The cities that comprise this diagonal “are the economic leaders of southern Europe” and have been the most dynamic in the region over recent years. However, in order to integrate this region and promote development there, each of them must “innovate”, specialise and complement the others, according to Metrópoli Foundation president and architect Alfonso Vegara, speaking during the second International Architecture Conference, “Building the city of the future”, which took place in Madrid.
The Metrópoli Foundation’s research, produced over two years in partnership with European and American universities, is supported by the mayors of the main cities involved, and brings together the architectural proposals that will contribute to creating the diagonal.
Architecture must create an atmosphere “that attracts talent” to these cities, which is a fundamental asset that cities compete for today, says Vegara. In his opinion, it is cities, not countries, which compete at international level, and in order to be successful “it is not enough for them to address areas where they are lacking”. Instead, it is essential that they ensure the “excellence” of their strongest features, which was also the conclusion of the Foundation’s previous study analysing the development of urban projects in 20 cities around the world.

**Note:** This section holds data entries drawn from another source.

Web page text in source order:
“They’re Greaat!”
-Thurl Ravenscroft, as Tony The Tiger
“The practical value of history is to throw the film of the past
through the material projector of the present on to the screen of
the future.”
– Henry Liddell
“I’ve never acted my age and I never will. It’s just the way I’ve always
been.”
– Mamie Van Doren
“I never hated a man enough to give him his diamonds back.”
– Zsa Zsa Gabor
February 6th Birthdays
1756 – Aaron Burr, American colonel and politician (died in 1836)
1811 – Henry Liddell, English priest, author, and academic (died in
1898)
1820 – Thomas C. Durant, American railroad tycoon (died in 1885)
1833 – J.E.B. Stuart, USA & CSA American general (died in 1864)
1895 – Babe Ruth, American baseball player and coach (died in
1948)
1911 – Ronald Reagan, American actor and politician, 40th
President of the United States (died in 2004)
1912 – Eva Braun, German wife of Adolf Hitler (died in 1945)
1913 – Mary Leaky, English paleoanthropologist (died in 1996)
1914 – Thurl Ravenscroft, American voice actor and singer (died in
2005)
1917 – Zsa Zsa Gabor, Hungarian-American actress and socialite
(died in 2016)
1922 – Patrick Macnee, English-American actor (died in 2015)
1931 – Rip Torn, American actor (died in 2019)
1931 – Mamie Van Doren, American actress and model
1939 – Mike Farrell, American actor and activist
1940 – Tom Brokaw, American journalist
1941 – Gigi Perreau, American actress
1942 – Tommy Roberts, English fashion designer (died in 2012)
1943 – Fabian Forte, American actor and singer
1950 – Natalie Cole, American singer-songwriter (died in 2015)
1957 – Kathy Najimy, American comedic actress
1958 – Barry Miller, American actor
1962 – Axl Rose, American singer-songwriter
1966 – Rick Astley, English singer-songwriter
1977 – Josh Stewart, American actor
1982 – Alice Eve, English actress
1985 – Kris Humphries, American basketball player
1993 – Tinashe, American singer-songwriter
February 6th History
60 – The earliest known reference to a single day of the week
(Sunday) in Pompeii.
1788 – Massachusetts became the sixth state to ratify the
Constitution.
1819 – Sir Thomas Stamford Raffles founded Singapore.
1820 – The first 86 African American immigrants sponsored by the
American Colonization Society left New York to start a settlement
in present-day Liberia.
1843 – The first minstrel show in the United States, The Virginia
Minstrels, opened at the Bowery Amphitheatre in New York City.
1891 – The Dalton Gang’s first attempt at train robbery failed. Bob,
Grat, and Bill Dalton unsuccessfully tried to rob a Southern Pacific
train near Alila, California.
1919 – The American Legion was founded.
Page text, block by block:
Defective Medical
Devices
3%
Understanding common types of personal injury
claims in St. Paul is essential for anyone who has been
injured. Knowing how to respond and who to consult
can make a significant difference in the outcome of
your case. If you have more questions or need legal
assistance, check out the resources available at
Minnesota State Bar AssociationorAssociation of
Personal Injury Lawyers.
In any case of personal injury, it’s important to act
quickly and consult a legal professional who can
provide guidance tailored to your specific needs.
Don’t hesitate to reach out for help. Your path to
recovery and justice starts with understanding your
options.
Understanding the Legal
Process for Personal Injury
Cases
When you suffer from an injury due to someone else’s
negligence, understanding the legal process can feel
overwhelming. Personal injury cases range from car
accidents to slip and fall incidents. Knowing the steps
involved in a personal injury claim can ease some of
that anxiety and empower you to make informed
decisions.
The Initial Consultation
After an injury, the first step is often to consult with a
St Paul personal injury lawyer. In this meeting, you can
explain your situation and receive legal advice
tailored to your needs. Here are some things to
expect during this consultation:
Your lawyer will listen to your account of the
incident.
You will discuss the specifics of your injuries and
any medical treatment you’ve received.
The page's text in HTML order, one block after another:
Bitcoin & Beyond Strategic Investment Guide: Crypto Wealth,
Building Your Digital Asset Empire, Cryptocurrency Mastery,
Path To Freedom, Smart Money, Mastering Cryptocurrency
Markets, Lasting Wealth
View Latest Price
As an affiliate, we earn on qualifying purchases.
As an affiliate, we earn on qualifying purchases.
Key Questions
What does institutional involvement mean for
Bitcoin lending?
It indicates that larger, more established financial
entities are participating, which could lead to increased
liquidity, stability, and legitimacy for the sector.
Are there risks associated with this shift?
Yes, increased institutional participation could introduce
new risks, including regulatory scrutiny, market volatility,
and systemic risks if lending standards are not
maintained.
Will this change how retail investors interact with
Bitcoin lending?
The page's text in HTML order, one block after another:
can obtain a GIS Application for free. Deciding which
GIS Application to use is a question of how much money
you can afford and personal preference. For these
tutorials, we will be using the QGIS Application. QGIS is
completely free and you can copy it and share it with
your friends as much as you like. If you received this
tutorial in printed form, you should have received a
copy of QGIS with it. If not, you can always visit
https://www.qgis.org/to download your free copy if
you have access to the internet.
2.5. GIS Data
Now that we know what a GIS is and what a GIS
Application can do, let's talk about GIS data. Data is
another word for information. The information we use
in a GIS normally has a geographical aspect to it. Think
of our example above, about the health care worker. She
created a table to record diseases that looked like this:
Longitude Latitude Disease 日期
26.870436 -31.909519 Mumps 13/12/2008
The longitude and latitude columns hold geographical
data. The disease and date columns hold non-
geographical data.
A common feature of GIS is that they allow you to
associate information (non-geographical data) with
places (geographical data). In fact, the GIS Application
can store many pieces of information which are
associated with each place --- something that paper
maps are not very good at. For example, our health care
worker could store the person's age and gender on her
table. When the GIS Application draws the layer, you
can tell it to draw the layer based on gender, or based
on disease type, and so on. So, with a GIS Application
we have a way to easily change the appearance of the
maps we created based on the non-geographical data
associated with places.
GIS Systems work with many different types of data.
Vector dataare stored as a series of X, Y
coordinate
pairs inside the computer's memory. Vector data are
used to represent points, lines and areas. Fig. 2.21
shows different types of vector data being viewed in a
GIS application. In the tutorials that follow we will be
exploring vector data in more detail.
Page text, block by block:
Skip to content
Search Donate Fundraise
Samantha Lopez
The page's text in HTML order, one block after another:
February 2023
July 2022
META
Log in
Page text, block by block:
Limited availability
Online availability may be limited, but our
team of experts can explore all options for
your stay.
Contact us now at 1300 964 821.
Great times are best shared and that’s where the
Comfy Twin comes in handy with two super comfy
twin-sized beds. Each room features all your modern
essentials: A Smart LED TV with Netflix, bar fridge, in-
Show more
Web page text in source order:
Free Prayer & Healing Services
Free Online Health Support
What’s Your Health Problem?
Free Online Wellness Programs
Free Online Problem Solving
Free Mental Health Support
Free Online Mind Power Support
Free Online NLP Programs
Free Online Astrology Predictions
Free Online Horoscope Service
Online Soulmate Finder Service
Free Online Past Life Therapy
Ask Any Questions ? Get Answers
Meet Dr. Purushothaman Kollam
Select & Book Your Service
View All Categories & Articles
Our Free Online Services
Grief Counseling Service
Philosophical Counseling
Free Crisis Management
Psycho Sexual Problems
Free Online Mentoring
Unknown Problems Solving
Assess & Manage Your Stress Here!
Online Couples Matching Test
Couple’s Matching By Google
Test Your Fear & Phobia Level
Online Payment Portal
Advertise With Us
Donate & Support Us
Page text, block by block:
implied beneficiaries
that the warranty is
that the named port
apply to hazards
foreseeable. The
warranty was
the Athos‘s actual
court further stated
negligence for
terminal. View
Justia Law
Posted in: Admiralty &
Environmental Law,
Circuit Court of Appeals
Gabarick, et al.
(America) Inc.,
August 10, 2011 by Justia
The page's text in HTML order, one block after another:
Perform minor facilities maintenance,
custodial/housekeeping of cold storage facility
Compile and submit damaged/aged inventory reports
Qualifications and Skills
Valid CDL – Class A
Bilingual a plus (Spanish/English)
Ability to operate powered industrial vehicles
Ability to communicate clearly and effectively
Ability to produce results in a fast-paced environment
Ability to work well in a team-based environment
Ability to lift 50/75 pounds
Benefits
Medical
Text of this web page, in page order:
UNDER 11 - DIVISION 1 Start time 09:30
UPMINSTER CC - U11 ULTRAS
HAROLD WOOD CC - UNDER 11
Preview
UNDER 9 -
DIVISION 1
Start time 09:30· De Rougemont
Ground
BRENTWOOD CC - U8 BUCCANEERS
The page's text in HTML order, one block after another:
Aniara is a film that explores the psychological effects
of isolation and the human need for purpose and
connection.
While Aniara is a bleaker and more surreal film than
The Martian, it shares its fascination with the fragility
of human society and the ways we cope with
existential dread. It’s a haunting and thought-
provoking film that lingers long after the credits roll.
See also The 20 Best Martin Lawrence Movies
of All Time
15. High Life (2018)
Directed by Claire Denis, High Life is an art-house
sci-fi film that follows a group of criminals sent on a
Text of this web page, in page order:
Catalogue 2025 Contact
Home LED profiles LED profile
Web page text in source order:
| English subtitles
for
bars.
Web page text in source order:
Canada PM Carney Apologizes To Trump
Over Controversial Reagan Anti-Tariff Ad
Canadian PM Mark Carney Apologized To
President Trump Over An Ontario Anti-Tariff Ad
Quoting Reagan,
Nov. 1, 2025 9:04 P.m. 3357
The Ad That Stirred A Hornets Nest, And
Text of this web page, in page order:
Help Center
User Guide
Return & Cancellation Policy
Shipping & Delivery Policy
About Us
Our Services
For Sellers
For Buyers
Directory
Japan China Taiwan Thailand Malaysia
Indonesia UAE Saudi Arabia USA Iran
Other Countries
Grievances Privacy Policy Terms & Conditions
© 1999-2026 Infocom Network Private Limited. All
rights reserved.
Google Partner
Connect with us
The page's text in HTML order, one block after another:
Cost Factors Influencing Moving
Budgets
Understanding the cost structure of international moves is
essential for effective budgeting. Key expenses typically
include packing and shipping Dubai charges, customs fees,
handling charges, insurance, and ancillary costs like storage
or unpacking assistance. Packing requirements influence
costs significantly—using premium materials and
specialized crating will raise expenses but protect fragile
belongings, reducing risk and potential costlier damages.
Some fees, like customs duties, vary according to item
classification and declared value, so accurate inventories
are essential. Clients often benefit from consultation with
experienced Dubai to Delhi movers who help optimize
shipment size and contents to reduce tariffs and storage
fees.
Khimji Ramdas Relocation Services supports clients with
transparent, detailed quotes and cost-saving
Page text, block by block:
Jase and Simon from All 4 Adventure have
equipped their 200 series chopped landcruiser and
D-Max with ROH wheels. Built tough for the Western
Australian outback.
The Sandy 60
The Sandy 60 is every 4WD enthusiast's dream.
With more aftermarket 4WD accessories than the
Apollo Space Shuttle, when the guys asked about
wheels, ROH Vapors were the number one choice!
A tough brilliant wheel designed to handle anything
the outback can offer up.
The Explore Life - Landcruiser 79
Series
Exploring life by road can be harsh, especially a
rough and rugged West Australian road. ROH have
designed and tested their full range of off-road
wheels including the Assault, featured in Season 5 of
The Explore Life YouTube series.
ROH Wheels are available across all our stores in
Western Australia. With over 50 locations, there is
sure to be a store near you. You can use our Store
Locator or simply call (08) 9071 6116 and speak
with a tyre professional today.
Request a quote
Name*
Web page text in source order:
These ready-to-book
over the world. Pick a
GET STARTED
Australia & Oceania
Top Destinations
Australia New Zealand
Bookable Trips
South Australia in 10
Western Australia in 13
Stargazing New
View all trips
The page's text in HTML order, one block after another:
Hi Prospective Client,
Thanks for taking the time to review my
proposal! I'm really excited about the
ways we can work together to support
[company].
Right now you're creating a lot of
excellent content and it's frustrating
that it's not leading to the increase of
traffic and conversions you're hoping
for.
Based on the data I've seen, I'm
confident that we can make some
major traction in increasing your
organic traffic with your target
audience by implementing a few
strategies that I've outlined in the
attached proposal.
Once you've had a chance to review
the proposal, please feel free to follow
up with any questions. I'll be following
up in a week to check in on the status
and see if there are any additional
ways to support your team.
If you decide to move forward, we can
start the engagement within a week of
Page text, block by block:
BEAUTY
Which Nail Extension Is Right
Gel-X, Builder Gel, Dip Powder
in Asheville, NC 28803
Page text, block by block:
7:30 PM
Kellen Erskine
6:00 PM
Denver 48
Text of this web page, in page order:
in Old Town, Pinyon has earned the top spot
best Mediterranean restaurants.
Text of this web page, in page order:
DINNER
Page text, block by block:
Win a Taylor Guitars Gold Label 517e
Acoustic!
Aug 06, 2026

The European diagonal will have four “diamonds” – areas where integration is most intense – with Madrid, Barcelona and Valencia comprising part of one of these. “Coordination among universities, research centres and companies is essential in order to boost innovation, ensuring that everyone wins,” Alfonso Vegara told SINC.
“Madrid has two important competitive advantages – the ports of Barcelona and Valencia”, claims Vegara. This is something that will gain importance when the increased capacity of the Suez Canal boosts the role of Mediterranean ports in connecting Europe with Asia.
Madrid, an economic, transport and innovation hub
The study labels Madrid as an economic, financial, innovation and transport hub. Given its geographical location and infrastructure, including the airport at Barajas and high speed train lines, it has the potential to be a link between Europe and other continents.
The study concludes that most of the “elements of excellence” in the Spanish capital are concentrated in the area within the M-30 ring road, which acts as a boundary containing nearly all the museums, theatres, four- and five-star hotels, universities, the best public transport lines and areas with the highest proportion of people working in creative professions.
It says the city does not need such a small urban motorway, as proved by the cases of Paris and London, which do not have ring roads on this scale. It could be converted into an “eco boulevard”, a pedestrian axis, a ring encircling the city’s new architecture and public transport, and serving as a setting for creativity, all of which could increase the city’s chances as a candidate to host the Olympics.
“Ecosystems of innovation”
Barcelona’s strong points are its creativity and its port. For this reason, the project suggests the construction of innovation parks to create an “ecosystem of innovation”. Sitges, which is very well connected, and has a tolerant and open atmosphere, is busy transforming itself from a tourist destination into a centre of creativity, building a technology park for innovation, taking advantage of its Mediterranean setting and leisure opportunities in order to attract talent.
Valencia’s advantages are its port, and a very diversified and creative economy, with a very strong construction sector. “Valencia’s greatest opportunity is to sell its strengths in building cities to the world,” said Vegara.
Subjects such as new ways of understanding architecture, urbanism, the transnationality of projects and the role played by politicians were discussed during the conference, in which architects including Thom Mayne, Alejandro Zaera and Peter Cook took part.